EXERCISE MATERIALS:
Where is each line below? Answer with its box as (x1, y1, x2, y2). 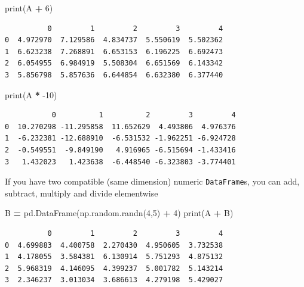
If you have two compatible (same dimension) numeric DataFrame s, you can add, (5, 175, 300, 188)
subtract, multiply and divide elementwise (5, 186, 158, 199)
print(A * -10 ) (5, 88, 57, 101)
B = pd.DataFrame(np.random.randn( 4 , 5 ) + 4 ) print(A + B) (5, 207, 234, 219)
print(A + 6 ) (5, 2, 53, 14)
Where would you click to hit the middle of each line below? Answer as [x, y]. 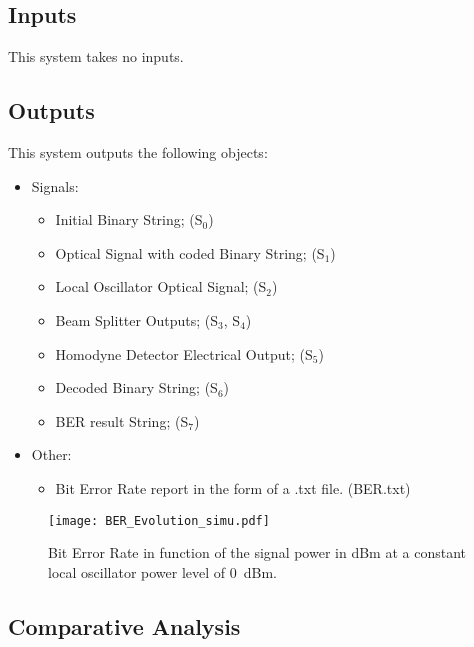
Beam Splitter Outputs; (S [137, 319]
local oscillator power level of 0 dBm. [162, 571]
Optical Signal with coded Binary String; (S [190, 252]
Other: [51, 454]
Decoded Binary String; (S [136, 387]
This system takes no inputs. [96, 56]
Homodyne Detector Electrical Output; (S [184, 353]
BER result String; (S [122, 420]
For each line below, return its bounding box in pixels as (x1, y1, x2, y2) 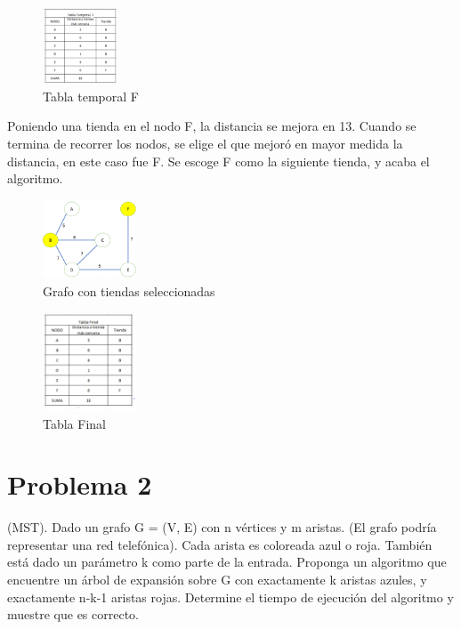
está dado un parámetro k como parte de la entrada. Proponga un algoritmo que (7, 552, 447, 571)
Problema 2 (7, 466, 152, 503)
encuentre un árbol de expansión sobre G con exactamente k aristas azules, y (7, 570, 427, 589)
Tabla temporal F (43, 86, 139, 105)
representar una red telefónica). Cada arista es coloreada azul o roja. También (7, 535, 433, 553)
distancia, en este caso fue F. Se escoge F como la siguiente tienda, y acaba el (7, 151, 430, 170)
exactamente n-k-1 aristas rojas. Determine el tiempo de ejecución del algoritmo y (7, 587, 454, 606)
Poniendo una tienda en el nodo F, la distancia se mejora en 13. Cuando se (7, 117, 417, 135)
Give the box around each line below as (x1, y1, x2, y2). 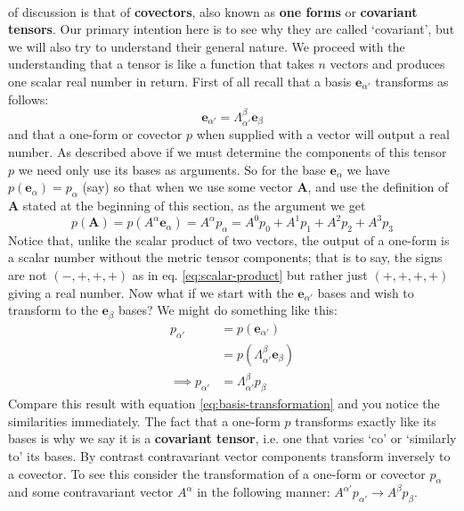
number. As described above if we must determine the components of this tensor (8, 143, 447, 161)
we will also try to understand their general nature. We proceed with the (8, 37, 405, 55)
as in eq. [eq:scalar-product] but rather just (132, 266, 368, 284)
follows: (8, 89, 49, 108)
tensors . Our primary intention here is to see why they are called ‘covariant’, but (8, 20, 455, 38)
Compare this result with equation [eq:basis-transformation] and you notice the (8, 394, 440, 413)
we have (346, 160, 390, 178)
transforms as (375, 71, 449, 90)
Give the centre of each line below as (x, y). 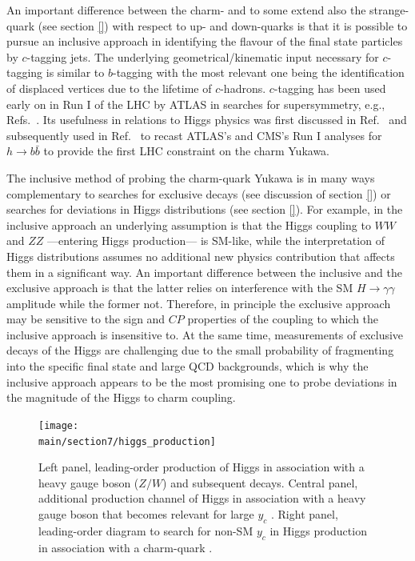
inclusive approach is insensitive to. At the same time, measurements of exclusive (205, 334)
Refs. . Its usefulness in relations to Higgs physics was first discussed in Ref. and (207, 120)
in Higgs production (318, 530)
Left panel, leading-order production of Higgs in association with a (202, 467)
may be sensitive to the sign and (86, 319)
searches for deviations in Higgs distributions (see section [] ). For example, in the (205, 209)
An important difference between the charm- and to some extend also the (186, 10)
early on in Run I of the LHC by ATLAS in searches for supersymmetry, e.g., (196, 104)
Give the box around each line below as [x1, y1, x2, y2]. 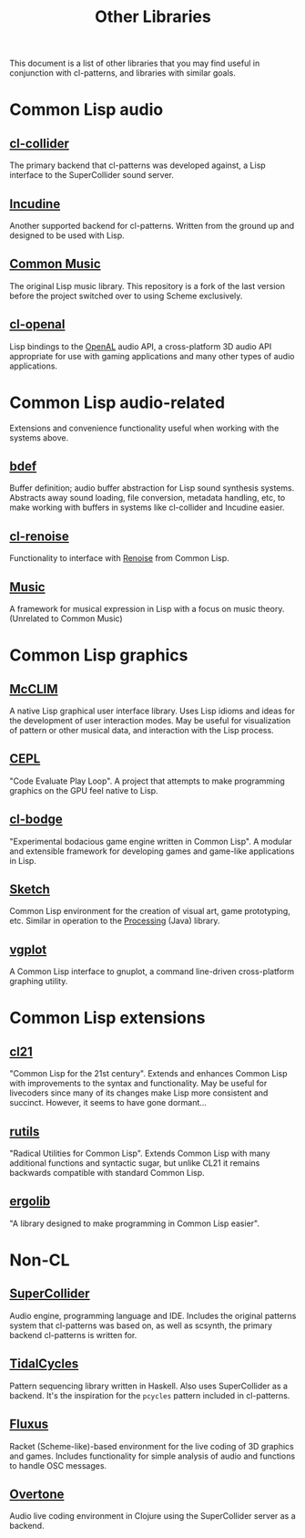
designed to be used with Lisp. [9, 230, 125, 241]
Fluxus [9, 1417, 49, 1432]
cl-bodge [9, 812, 64, 827]
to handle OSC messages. [9, 1460, 107, 1470]
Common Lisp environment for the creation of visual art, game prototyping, [9, 906, 291, 917]
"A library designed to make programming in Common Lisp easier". [9, 1218, 259, 1229]
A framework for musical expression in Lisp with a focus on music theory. [9, 604, 285, 614]
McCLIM [9, 681, 58, 697]
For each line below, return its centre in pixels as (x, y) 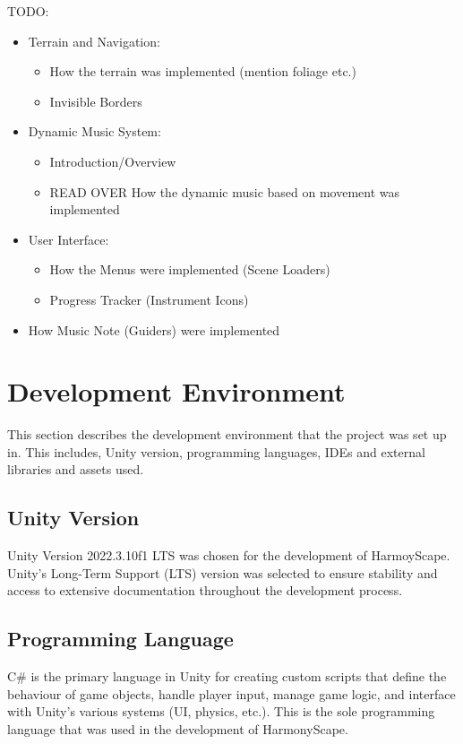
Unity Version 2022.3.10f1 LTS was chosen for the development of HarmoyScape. (229, 555)
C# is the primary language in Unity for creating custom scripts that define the (227, 676)
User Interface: (69, 239)
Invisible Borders (96, 101)
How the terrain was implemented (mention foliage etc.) (203, 71)
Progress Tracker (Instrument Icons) (149, 299)
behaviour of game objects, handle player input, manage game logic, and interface (231, 693)
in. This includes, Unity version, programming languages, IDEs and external (216, 451)
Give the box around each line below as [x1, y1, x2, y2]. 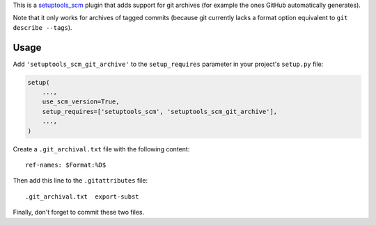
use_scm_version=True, [42, 98, 120, 106]
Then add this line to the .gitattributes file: [13, 176, 148, 185]
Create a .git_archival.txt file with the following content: [13, 144, 190, 153]
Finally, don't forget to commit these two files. [13, 208, 145, 217]
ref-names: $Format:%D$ [25, 161, 107, 169]
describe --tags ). [13, 23, 72, 31]
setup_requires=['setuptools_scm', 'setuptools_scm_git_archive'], [42, 108, 278, 115]
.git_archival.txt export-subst [25, 192, 139, 201]
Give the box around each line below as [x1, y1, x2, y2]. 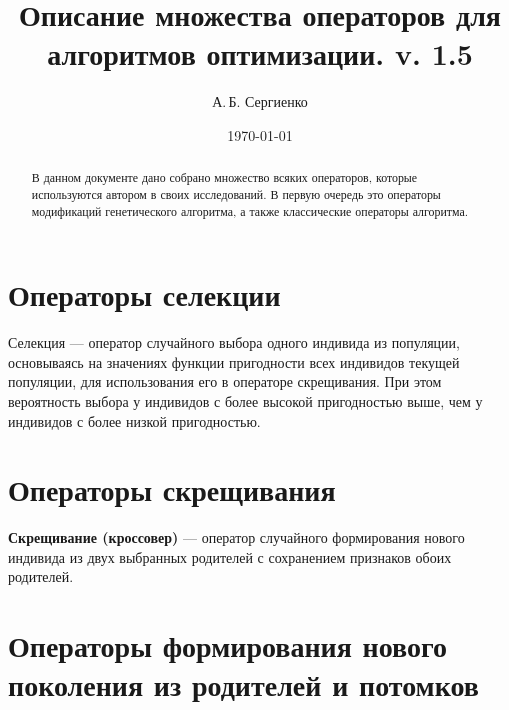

EXERCISE GOAL: Although the records hold pictures, the copy must not; give again exactly the lines from the one with "tensors . Our" through the one with "A framework for".

YOUR SOLUTION:
tensors . Our primary intention here is to see why they are called ‘covariant’, but (8, 20, 455, 38)
Compare this result with equation [eq:basis-transformation] and you notice the (8, 394, 440, 413)
we have (346, 160, 390, 178)
transforms as (375, 71, 449, 90)
Give the centre of each line below as (x, y). 
inclusive approach is insensitive to. At the same time, measurements of exclusive (205, 334)
Refs. . Its usefulness in relations to Higgs physics was first discussed in Ref. and (207, 120)
in Higgs production (318, 530)
Left panel, leading-order production of Higgs in association with a (202, 467)
may be sensitive to the sign and (86, 319)
searches for deviations in Higgs distributions (see section [] ). For example, in the (205, 209)
An important difference between the charm- and to some extend also the (186, 10)
early on in Run I of the LHC by ATLAS in searches for supersymmetry, e.g., (196, 104)
Give the box around each line below as [x1, y1, x2, y2]. 
designed to be used with Lisp. [9, 230, 125, 241]
Fluxus [9, 1417, 49, 1432]
cl-bodge [9, 812, 64, 827]
to handle OSC messages. [9, 1460, 107, 1470]
Common Lisp environment for the creation of visual art, game prototyping, [9, 906, 291, 917]
"A library designed to make programming in Common Lisp easier". [9, 1218, 259, 1229]
A framework for musical expression in Lisp with a focus on music theory. [9, 604, 285, 614]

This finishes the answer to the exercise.